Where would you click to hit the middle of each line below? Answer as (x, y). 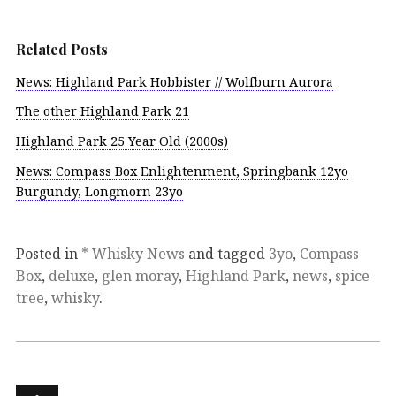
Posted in (49, 253)
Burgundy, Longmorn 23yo (99, 191)
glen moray (140, 275)
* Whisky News (133, 253)
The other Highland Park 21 (103, 111)
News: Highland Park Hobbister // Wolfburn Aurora (175, 81)
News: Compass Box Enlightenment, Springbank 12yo (182, 171)
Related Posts (62, 49)
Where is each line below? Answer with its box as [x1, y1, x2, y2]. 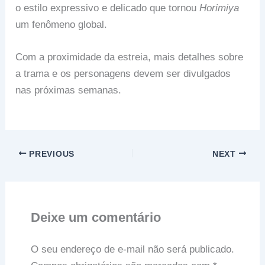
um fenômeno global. [15, 18, 108, 30]
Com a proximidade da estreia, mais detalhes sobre [15, 51, 244, 63]
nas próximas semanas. [15, 85, 122, 96]
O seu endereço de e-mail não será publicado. [30, 243, 234, 255]
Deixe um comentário [30, 209, 161, 225]
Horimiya [199, 2, 240, 14]
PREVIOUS [26, 149, 75, 159]
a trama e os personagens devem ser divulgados [15, 68, 231, 80]
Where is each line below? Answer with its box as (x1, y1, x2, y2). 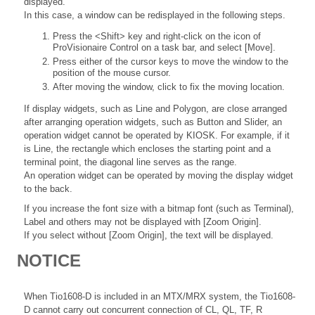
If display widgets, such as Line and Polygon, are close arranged (24, 103, 287, 114)
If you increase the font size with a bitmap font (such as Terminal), (24, 202, 294, 214)
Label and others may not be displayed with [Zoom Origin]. (24, 216, 262, 227)
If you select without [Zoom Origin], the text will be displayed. (24, 229, 274, 240)
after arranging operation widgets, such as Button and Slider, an (24, 116, 282, 127)
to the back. (24, 183, 72, 194)
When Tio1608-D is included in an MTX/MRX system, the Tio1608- (24, 290, 295, 302)
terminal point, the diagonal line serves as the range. (24, 156, 237, 167)
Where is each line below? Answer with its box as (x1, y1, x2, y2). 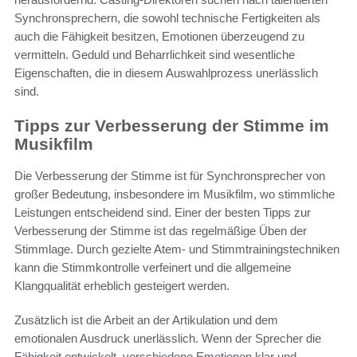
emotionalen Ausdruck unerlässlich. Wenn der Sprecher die (14, 331, 321, 346)
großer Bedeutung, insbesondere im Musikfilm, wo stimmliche (14, 187, 335, 202)
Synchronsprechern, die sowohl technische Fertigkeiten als (14, 10, 320, 25)
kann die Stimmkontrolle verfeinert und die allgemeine (14, 261, 291, 275)
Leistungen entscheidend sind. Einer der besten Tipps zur (14, 206, 311, 220)
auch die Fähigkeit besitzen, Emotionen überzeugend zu (14, 29, 304, 43)
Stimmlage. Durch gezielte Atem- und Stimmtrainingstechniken (14, 242, 339, 257)
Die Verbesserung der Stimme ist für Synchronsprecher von (14, 169, 325, 183)
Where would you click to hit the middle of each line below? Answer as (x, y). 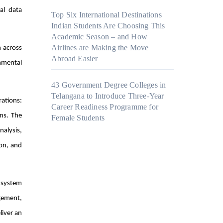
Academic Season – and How (99, 37)
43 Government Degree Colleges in (109, 85)
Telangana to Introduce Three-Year (108, 96)
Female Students (78, 118)
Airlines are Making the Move (100, 48)
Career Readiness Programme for (105, 107)
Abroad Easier (75, 59)
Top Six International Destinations (107, 15)
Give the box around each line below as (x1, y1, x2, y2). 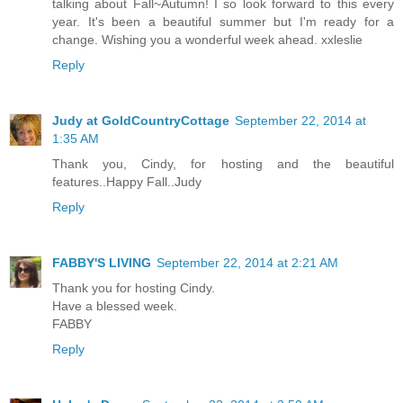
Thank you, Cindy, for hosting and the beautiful (52, 156, 394, 171)
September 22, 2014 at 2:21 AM (157, 255, 338, 270)
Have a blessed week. (52, 298, 177, 313)
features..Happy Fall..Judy (52, 174, 201, 189)
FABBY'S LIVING (52, 255, 151, 270)
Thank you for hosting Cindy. (52, 280, 215, 295)
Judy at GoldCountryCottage (52, 112, 229, 128)
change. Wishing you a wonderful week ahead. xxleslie (52, 31, 363, 47)
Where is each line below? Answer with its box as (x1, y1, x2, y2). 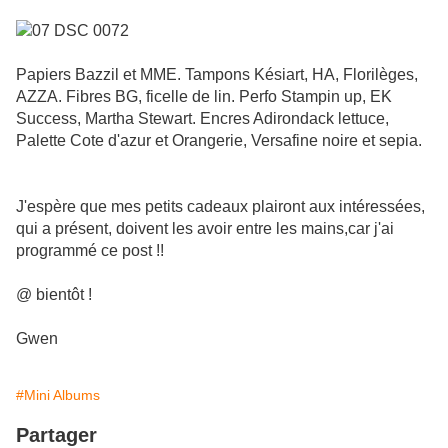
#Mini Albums (16, 387, 100, 404)
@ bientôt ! (16, 286, 92, 304)
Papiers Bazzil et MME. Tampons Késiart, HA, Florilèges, (16, 66, 418, 84)
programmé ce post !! (16, 242, 164, 260)
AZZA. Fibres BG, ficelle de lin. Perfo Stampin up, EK (16, 88, 392, 106)
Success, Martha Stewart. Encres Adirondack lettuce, (16, 110, 389, 128)
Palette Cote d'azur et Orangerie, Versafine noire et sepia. (16, 132, 422, 150)
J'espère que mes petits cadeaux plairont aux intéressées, (16, 198, 425, 216)
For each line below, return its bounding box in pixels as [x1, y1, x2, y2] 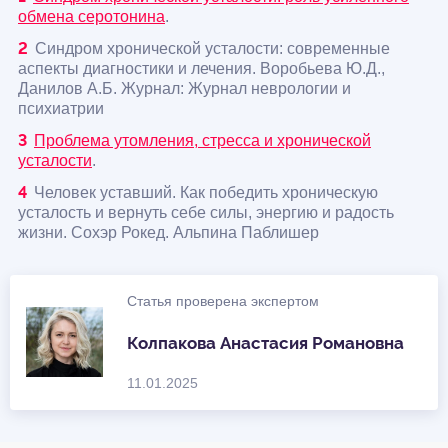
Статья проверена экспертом [126, 293, 319, 310]
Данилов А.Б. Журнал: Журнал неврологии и [18, 80, 351, 98]
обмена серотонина [18, 8, 165, 26]
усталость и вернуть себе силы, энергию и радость [18, 204, 394, 222]
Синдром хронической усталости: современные [35, 40, 390, 58]
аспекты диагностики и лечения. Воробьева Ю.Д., [18, 60, 385, 78]
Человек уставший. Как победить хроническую [34, 184, 378, 202]
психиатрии [18, 100, 104, 118]
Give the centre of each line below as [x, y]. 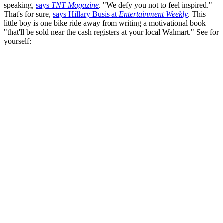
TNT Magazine [75, 5]
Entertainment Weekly [153, 14]
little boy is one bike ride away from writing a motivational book [105, 23]
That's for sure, [28, 14]
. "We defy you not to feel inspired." [155, 5]
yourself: [18, 41]
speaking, [20, 5]
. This [197, 14]
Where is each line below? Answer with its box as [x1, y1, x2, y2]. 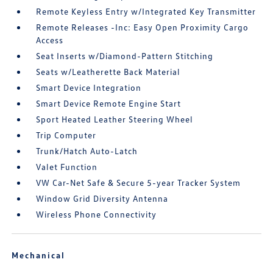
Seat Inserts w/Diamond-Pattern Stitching [36, 51, 214, 61]
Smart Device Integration [36, 82, 142, 93]
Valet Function [36, 161, 98, 172]
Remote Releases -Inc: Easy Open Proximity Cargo [36, 22, 249, 32]
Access [36, 35, 64, 45]
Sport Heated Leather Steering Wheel [36, 114, 194, 124]
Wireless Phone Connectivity [36, 209, 157, 219]
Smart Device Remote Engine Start [36, 98, 182, 108]
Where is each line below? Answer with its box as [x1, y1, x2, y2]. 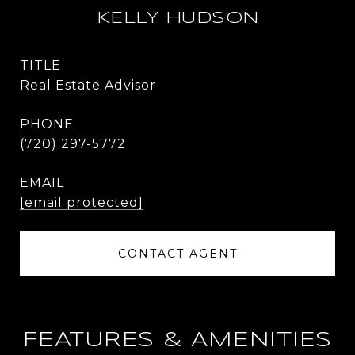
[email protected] [20, 195, 143, 210]
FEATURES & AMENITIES [23, 330, 332, 350]
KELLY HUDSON [96, 10, 259, 26]
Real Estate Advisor [20, 78, 156, 93]
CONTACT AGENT [117, 246, 238, 261]
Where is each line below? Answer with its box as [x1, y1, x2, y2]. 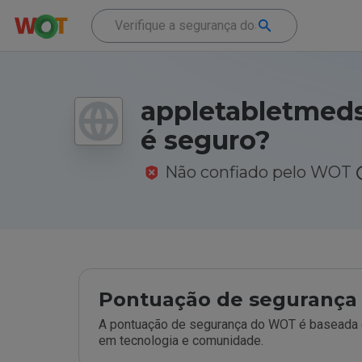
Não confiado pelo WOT [165, 162, 351, 182]
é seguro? [141, 124, 271, 156]
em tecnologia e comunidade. [99, 333, 263, 348]

Problem to work on:
Skipping every picture, transcribe exactly the lines above from the one containing "Smart Device Integration [36, 82, 142, 93]" through the one containing "Real Estate Advisor [20, 78, 156, 93]", both included.

Written answer:
Smart Device Integration [36, 82, 142, 93]
Valet Function [36, 161, 98, 172]
Remote Releases -Inc: Easy Open Proximity Cargo [36, 22, 249, 32]
Access [36, 35, 64, 45]
Sport Heated Leather Steering Wheel [36, 114, 194, 124]
Wireless Phone Connectivity [36, 209, 157, 219]
Smart Device Remote Engine Start [36, 98, 182, 108]
Where is each line below? Answer with its box as [x1, y1, x2, y2]. 
[email protected] [20, 195, 143, 210]
FEATURES & AMENITIES [23, 330, 332, 350]
KELLY HUDSON [96, 10, 259, 26]
Real Estate Advisor [20, 78, 156, 93]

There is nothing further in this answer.